APA was faced with 2 choices: 1) go ahead with Stage 2 to clean up the mess; or 2) declare Stage 2 unnecessary and publish a poorly edited, unreliable, and untested DSM-5. APA chose the second option and is rushing toward a forced, premature birth of DSM-5.

Since there is no pressing need to publish the DSM-5 quickly, let's follow the money. The APA budget depends heavily on the huge publishing profits generated by its DSM monopoly. APA needs the money badly. It is losing paying members; other sources of funding are also on a downward trend; and its budget projections require a big May 2013 injection of DSM-5 cash.

And APA also has to adjust to the bloated cost of doing DSM 5 -- an incredible $25 million dollars. For comparison, DSM-IV cost about $5 million, more than half of which came from outside funding. APA feels compelled to recoup on this huge, mostly wasted, investment by getting DSM-5 to the bookstores ASAP. The assumption is that the market is captive and that DSM-5 will be a best seller despite its quality problems.

APA treats DSM-5 like a valuable publishing property, not as a public trust that importantly impacts on people's lives and public policy. It is excellent at protecting its "intellectual property" with confidentiality agreements and at protecting its trademark and copyright with bullying threats of lawsuits. But APA has been sadly incompetent and wildly profligate in the day-to-day work of actually producing a safe and scientifically sound DSM-5. The rush now is all about money.

APA Medical Director Jay Scully strongly disagrees with me. He states his case in a piece titled "DSM-5 Inaccuracies: Setting the Record Straight."

Dr.

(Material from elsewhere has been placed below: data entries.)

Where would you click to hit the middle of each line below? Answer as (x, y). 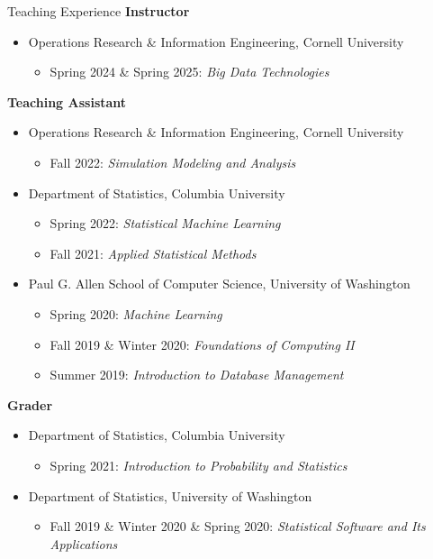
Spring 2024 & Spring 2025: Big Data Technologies (189, 72)
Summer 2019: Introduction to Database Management (197, 375)
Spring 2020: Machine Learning (136, 313)
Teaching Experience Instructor (99, 11)
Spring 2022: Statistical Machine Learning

Scully offers the fait accompli that DSM-5 will be published in 2013 despite the poor Field Trial results, the petition requesting independent review from fifty-one mental health professional associations, the opposition from The Lancet and New England Journal of Medicine, the terrible beating DSM-5 is taking in the press, and from outraged consumer groups. Nothing in his response offers any reason for DSM-5 adhering to his arbitrary timeline. There is nothing to indicate that he understands that DSM-5 is the public trust and not an APA cash cow. Dr. Scully is asking us to believe ten very unbelievable things:

1) That its three legal entities aren't just different parts of one APA pocket;

2) That the American Psychiatric Foundation just cares about charity -- somewhat hard to believe since APF was recently picked as America's 7th worst charity by a watchdog group. This is a pretty spectacular accomplishment given the number of charities in our country.

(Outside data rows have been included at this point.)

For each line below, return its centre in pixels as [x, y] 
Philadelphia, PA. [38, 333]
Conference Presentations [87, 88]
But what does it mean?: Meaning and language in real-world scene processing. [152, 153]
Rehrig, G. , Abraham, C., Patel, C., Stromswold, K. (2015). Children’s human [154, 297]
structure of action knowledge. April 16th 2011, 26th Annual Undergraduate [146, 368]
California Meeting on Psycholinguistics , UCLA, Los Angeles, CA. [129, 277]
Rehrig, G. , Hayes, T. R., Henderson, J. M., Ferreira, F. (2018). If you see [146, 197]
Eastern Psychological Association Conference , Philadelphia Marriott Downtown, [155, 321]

3) That the APA isn't concerned about the budget deficit caused by reduced publishing profits and poor attendance at its annual meeting;

4) That the APA isn't worried about its rapid loss of membership and isn't trying to find more publishing dollars to fill the budget gap;

5) That the APA reserves haven't fallen below the one year's operating budget generally expected for a non-profit;

6) That DSM-5 has cost $25 million (five times more than DSM-IV, which I worked on) because it has had such a wonderfully open process;

7) That the DSM-5 can produce a usable product by next May;

8) That the APA isn't completely dependent on the publishing profits from its DSM monopoly to avoid suffering deficits that would be between $5-10 million a year.

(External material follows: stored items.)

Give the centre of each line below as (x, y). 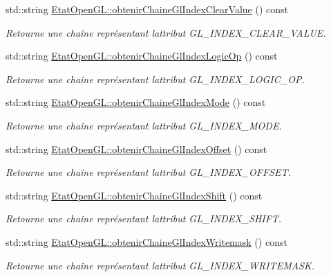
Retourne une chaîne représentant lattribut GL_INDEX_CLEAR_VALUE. (166, 32)
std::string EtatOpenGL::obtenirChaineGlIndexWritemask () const (146, 241)
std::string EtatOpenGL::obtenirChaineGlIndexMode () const (136, 102)
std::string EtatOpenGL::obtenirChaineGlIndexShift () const (134, 195)
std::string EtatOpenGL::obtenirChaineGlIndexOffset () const (136, 149)
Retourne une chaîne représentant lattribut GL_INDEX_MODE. (144, 125)
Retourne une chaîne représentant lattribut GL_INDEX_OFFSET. (148, 172)
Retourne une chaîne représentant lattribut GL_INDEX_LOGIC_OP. (155, 79)
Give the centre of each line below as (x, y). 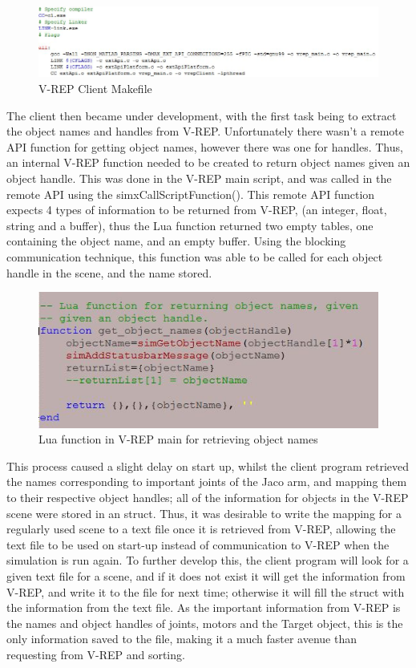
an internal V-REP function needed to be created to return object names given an (208, 162)
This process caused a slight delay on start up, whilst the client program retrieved (208, 466)
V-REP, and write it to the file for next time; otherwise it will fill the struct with (206, 591)
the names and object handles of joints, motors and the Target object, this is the (205, 623)
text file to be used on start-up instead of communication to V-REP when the (198, 544)
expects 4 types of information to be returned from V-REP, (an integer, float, (197, 210)
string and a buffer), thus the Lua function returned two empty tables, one (190, 225)
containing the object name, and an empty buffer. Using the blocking (176, 241)

9) That DSM-5's Stage 2 Quality Control was not skipped purely for financial reasons. What would be another excuse -- certainly not scientific rigor?

10) That DSM-5 is not being rushed to press next May to fill what would otherwise be a gaping hole in the APA budget.

You decide how much, if any, of Dr. Scully's arguments make sense. My view -- if you want to understand why an unreliable and unsafe DSM-5 is being rushed prematurely to market -- is to "follow the money."

Allen Frances is a professor emeritus at Duke University and was the chairman of the DSM-IV task force.